Gurney J W, Swensen S J
Department of Radiology, University of Nebraska Medical Center, Omaha 68198-1045, USA.
Radiology. 1995 Sep;196(3):823-9. doi: 10.1148/radiology.196.3.7644650.
To test a neural network in differentiation of benign from malignant solitary pulmonary nodules.
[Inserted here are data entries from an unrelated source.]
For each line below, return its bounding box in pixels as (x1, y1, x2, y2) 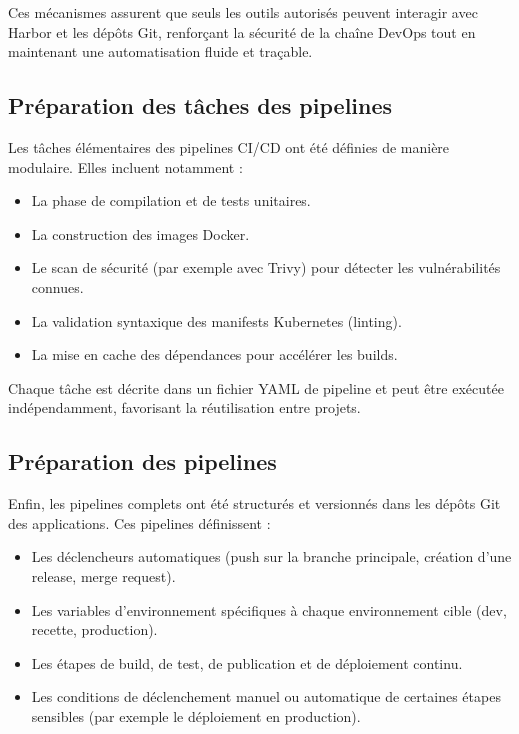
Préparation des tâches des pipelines (8, 90, 393, 121)
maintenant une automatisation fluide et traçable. (8, 41, 313, 62)
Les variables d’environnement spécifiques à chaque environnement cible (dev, (31, 599, 507, 620)
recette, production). (31, 619, 158, 640)
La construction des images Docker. (31, 223, 250, 244)
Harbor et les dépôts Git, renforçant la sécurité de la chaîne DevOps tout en (8, 21, 476, 42)
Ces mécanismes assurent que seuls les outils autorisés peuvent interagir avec (8, 2, 478, 22)
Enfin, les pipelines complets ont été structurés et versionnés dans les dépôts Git (8, 493, 501, 514)
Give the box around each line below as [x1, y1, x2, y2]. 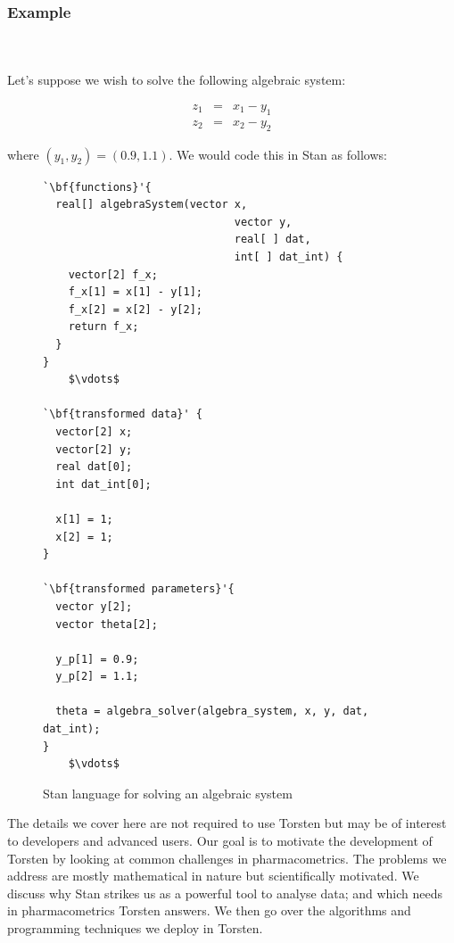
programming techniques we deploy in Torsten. [7, 919, 263, 937]
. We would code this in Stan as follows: [169, 145, 387, 163]
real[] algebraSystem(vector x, [55, 198, 248, 211]
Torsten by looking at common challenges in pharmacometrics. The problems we [7, 848, 447, 867]
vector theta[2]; [55, 617, 158, 631]
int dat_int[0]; [55, 477, 152, 491]
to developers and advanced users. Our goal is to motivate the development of [7, 831, 433, 850]
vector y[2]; [55, 600, 133, 613]
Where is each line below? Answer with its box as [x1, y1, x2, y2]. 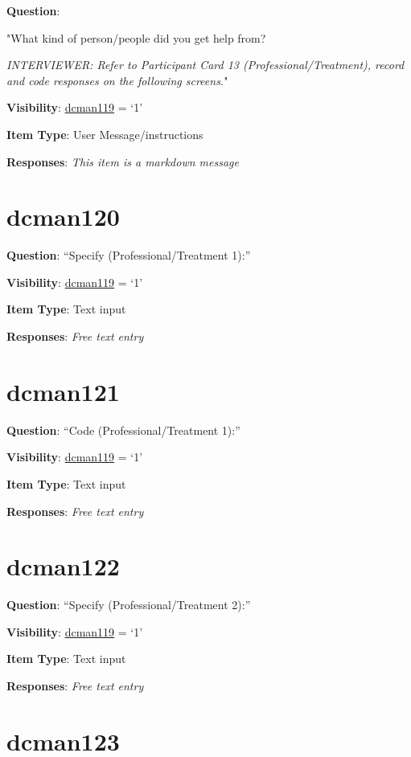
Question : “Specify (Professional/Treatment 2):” [6, 596, 251, 613]
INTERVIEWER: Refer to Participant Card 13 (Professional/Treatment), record [6, 56, 405, 73]
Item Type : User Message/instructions [6, 125, 203, 142]
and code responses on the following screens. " [6, 72, 228, 88]
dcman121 [6, 374, 120, 407]
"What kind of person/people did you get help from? [6, 29, 266, 46]
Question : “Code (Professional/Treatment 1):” [6, 421, 240, 438]
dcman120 [6, 200, 120, 233]
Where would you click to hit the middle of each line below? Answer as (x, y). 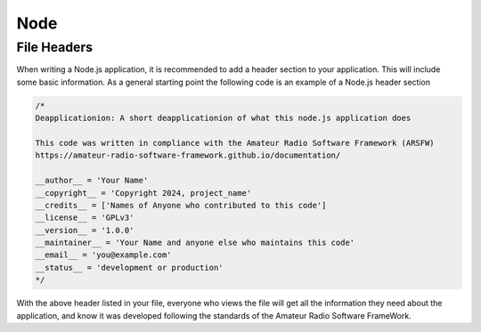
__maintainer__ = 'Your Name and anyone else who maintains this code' (195, 243)
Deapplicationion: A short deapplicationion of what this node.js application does (223, 118)
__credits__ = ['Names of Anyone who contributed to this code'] (181, 205)
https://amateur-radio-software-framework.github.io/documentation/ (188, 155)
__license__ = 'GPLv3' (85, 218)
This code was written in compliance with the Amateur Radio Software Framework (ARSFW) (235, 143)
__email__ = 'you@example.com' (104, 255)
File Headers (55, 47)
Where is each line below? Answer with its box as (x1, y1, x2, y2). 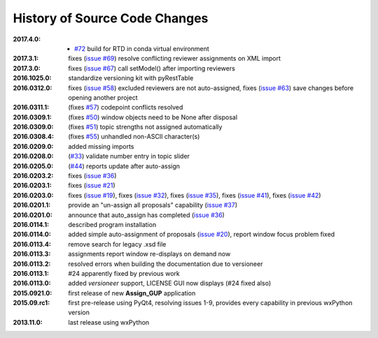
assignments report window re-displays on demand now (68, 250, 231, 258)
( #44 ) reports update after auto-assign (68, 161, 181, 170)
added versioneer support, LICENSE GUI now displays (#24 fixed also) (68, 279, 272, 288)
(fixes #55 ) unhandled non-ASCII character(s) (68, 133, 200, 141)
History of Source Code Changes (13, 10, 209, 26)
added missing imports (68, 142, 134, 150)
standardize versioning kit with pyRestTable (68, 74, 194, 82)
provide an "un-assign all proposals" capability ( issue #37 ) (68, 201, 238, 210)
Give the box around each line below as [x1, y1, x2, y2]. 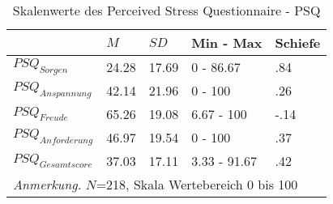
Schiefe [275, 33, 321, 52]
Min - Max [191, 33, 263, 52]
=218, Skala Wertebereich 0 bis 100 [96, 175, 298, 193]
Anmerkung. [13, 175, 82, 193]
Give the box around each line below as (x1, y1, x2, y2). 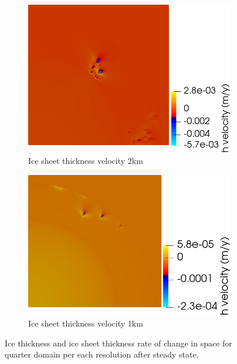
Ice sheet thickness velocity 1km (28, 317, 143, 329)
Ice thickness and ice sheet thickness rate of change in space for (5, 336, 232, 349)
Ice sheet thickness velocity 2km (28, 154, 143, 167)
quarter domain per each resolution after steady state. (5, 348, 199, 360)
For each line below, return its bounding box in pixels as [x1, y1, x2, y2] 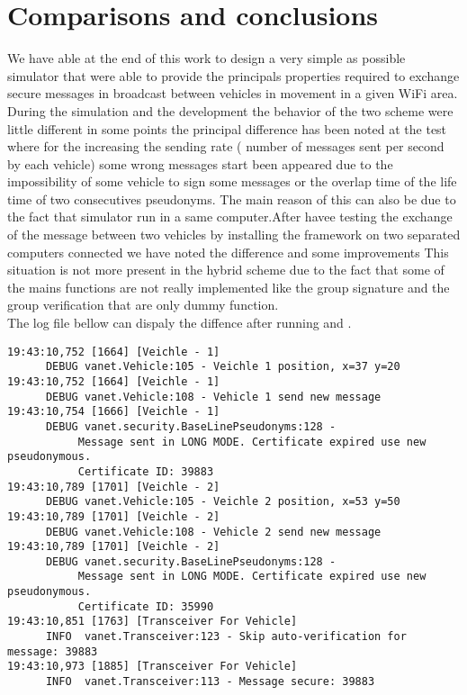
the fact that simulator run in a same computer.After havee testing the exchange [7, 207, 453, 226]
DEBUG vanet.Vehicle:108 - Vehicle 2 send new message [45, 525, 382, 538]
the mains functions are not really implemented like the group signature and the [7, 277, 450, 296]
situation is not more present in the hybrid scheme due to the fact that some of [7, 260, 445, 279]
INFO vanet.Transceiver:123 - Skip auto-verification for [45, 630, 407, 644]
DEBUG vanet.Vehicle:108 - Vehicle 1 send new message [45, 390, 382, 403]
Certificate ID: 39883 [77, 465, 214, 478]
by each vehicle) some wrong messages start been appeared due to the [7, 154, 393, 173]
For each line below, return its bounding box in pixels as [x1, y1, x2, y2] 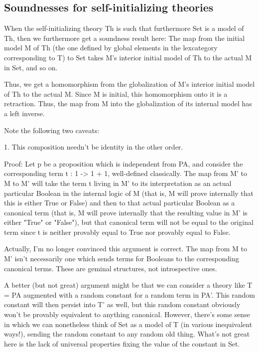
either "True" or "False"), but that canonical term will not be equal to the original [4, 217, 254, 227]
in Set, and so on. [4, 62, 58, 72]
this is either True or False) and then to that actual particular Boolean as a [4, 197, 235, 208]
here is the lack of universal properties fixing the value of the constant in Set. [4, 338, 240, 349]
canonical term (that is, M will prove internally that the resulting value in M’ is [4, 207, 248, 217]
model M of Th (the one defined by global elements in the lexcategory [4, 42, 218, 53]
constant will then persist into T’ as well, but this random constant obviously [4, 299, 241, 310]
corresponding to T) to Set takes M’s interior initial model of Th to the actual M [4, 52, 252, 62]
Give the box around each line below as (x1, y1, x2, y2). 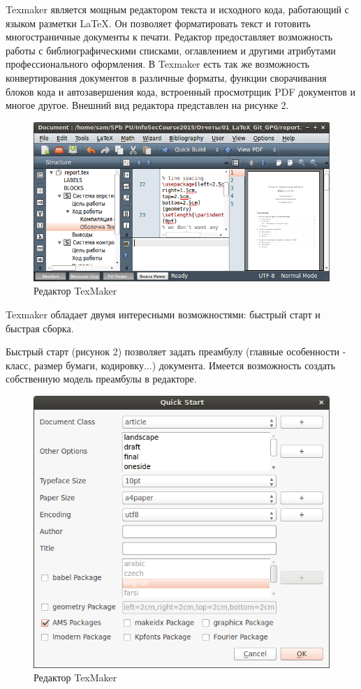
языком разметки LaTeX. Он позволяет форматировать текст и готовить (6, 15, 311, 30)
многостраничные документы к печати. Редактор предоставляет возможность (6, 29, 333, 44)
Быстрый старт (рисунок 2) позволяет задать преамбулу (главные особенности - (6, 344, 346, 359)
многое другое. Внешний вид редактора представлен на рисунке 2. (6, 98, 289, 112)
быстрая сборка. (6, 320, 74, 335)
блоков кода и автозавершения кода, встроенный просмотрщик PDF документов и (6, 84, 356, 98)
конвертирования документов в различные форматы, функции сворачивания (6, 70, 327, 84)
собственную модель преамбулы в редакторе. (6, 371, 197, 386)
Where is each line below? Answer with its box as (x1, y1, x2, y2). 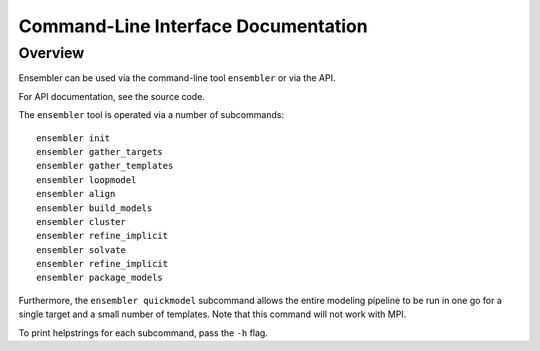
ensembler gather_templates (36, 160, 174, 172)
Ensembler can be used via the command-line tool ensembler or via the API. (18, 72, 336, 84)
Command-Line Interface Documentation (18, 15, 369, 37)
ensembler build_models (36, 202, 153, 214)
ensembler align (36, 188, 116, 200)
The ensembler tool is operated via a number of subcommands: (18, 109, 285, 121)
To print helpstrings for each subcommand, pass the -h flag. (18, 326, 269, 339)
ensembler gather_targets (36, 146, 164, 157)
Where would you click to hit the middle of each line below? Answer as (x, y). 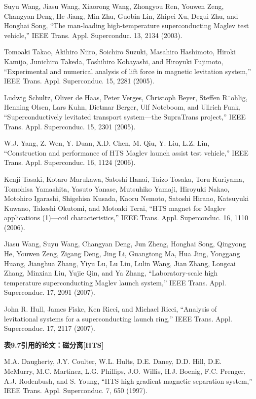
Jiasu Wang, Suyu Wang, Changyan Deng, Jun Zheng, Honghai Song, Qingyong (125, 244)
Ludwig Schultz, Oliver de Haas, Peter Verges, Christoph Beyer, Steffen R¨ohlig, (126, 97)
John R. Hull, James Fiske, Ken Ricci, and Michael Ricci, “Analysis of (110, 309)
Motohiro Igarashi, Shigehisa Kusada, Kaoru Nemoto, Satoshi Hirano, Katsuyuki (127, 198)
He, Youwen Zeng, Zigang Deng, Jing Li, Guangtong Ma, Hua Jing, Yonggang (122, 254)
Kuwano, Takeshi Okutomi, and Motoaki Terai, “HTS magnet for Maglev (115, 208)
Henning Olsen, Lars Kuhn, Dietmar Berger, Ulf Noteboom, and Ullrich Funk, (122, 107)
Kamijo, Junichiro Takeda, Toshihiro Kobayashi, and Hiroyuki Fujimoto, (114, 61)
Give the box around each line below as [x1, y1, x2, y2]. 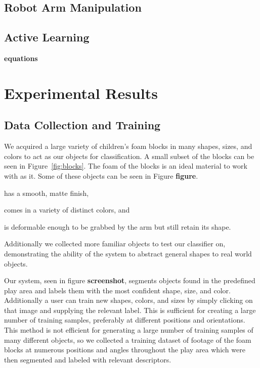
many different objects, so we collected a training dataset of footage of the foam [4, 334, 251, 345]
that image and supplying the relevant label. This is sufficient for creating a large [4, 304, 256, 315]
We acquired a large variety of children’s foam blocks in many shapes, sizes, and [4, 141, 252, 151]
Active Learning [4, 29, 90, 45]
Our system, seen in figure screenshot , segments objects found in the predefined [4, 275, 255, 286]
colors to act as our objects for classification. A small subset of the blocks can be [4, 150, 254, 161]
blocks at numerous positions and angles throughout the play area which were [4, 344, 245, 355]
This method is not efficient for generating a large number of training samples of [4, 325, 253, 335]
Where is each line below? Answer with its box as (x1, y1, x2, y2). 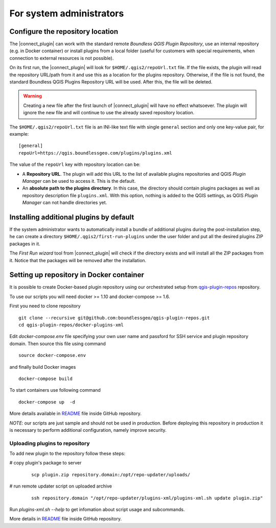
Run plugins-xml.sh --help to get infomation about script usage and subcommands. (9, 506, 185, 513)
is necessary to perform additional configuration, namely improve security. (9, 427, 167, 433)
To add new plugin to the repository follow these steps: (9, 451, 126, 457)
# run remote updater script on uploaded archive (9, 483, 112, 489)
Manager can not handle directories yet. (22, 200, 107, 206)
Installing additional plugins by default (9, 213, 134, 221)
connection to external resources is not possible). (9, 55, 114, 61)
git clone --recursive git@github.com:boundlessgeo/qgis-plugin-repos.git (18, 315, 210, 321)
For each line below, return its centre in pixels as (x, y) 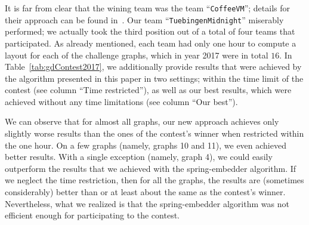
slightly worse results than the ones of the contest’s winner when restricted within (154, 133)
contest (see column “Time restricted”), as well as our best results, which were (148, 90)
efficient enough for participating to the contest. (92, 215)
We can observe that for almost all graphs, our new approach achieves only (142, 121)
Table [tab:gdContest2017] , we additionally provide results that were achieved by (153, 67)
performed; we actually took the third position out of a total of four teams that (150, 31)
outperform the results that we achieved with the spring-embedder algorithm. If (151, 168)
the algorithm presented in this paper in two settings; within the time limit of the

Neural networks were trained and tested on the characteristics of 318 nodules. Predictive accuracy of the network was judged for calibration and discrimination. Network results were compared with those with a simpler Bayesian method.
The Brier score was 0.142 (calibration, 0.003; discrimination, 0.139) for the neural network and 0.133 for the Bayesian analysis (calibration, 0.012; discrimination, 0.121). Analysis of the calibration curve revealed no significant difference (P < .05) between the slope (b = 1.09) and the line of identity (b = 1) for the neural network or the Bayesian analysis. The area under the receiver operating characteristic curve was 0.871 for the neural network and 0.894 for the Bayesian analysis (P < .05). There were 23 and 21 false-positive predictions and 18 and six false-negative predictions for the neural network and Bayesian analysis, respectively.
The Bayesian method was better than the neural network in prediction of probability of malignancy in solitary pulmonary nodules.
测试神经网络在鉴别孤立性肺结节的良恶性方面的性能。
基于318个结节的特征对神经网络进行训练和测试。通过校准和区分来判断网络的预测准确性。将网络结果与一种更简单的贝叶斯方法的结果进行比较。
神经网络的布里尔评分是0.142(校准,0.003;区分,0.139),贝叶斯分析的布里尔评分为0.133(校准,0.012;区分,0.121)。校准曲线分析显示,神经网络或贝叶斯分析的斜率(b = 1.09)与恒等线(b = 1)之间无显著差异(P <.05)。神经网络的受试者操作特征曲线下面积为0.871,贝叶斯分析为0.894(P <.05)。神经网络和贝叶斯分析的假阳性预测分别为23例和21例,假阴性预测分别为18例和6例。
在预测孤立性肺结节的恶性概率方面,贝叶斯方法优于神经网络。